[Records shown — start]

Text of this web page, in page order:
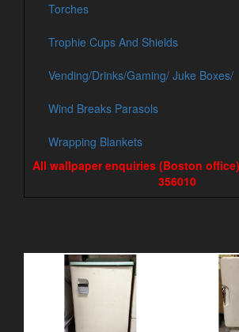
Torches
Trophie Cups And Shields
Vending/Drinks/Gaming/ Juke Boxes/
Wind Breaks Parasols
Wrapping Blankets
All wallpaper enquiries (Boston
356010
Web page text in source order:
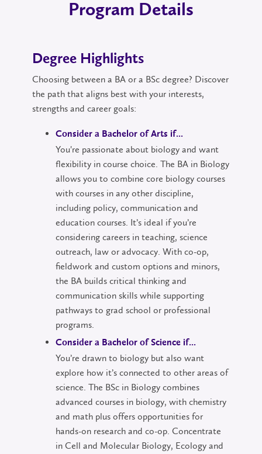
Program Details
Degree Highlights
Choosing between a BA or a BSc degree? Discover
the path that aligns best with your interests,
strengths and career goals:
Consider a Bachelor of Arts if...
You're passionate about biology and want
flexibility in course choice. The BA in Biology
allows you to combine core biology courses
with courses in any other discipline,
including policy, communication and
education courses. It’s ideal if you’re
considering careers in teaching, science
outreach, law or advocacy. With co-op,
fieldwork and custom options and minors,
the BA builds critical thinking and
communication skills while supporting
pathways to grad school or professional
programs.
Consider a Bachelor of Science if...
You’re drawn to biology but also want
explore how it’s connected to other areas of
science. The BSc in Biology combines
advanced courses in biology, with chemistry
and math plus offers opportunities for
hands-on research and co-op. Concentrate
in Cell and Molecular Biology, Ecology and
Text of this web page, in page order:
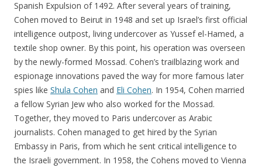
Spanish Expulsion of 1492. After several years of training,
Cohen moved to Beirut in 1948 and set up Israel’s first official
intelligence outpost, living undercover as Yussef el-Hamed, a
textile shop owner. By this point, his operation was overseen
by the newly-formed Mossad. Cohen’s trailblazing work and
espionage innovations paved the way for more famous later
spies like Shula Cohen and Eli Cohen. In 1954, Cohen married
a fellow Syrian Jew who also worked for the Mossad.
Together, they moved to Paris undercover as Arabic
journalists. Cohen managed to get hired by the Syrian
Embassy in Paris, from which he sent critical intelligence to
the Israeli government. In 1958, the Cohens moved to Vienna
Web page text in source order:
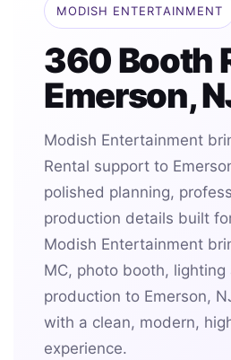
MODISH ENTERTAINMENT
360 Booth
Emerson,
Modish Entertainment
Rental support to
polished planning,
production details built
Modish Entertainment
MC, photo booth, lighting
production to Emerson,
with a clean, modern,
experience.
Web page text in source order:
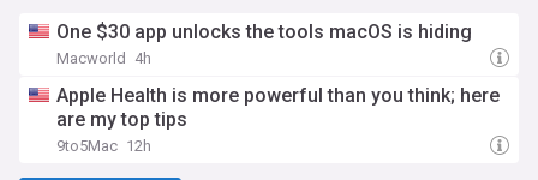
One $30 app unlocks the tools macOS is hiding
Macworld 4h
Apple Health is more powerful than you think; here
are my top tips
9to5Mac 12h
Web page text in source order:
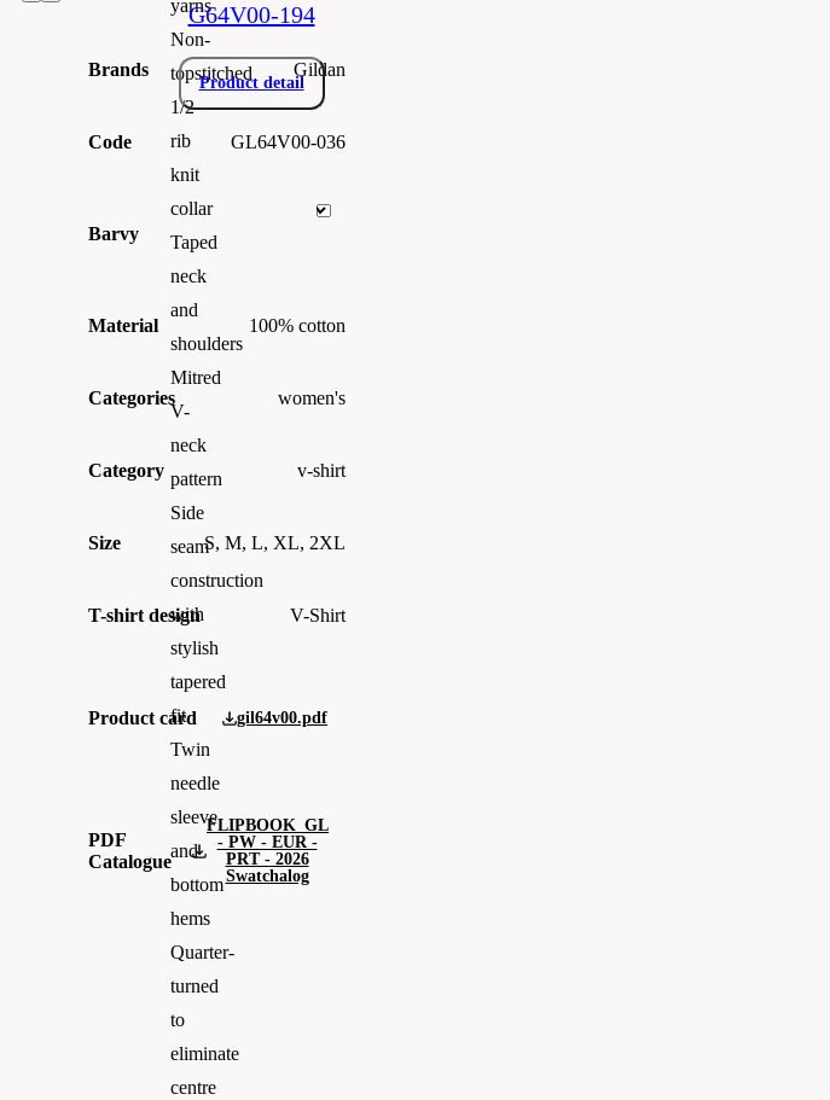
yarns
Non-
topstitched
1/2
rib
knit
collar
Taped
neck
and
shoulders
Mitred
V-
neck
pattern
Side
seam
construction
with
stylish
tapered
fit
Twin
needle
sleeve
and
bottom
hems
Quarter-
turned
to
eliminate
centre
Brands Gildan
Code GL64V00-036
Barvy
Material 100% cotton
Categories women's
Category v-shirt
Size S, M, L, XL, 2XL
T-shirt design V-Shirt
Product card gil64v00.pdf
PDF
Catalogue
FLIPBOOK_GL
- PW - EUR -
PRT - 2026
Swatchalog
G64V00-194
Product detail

[Records shown — finish]

What you will do
Transcribe the entries above exactly, from their first line through the line with "and math plus offers opportunities for", and omit all pictures.

Solution
Text of this web page, in page order:
Torches
Trophie Cups And Shields
Vending/Drinks/Gaming/ Juke Boxes/
Wind Breaks Parasols
Wrapping Blankets
All wallpaper enquiries (Boston
356010
Web page text in source order:
Program Details
Degree Highlights
Choosing between a BA or a BSc degree? Discover
the path that aligns best with your interests,
strengths and career goals:
Consider a Bachelor of Arts if...
You're passionate about biology and want
flexibility in course choice. The BA in Biology
allows you to combine core biology courses
with courses in any other discipline,
including policy, communication and
education courses. It’s ideal if you’re
considering careers in teaching, science
outreach, law or advocacy. With co-op,
fieldwork and custom options and minors,
the BA builds critical thinking and
communication skills while supporting
pathways to grad school or professional
programs.
Consider a Bachelor of Science if...
You’re drawn to biology but also want
explore how it’s connected to other areas of
science. The BSc in Biology combines
advanced courses in biology, with chemistry
and math plus offers opportunities for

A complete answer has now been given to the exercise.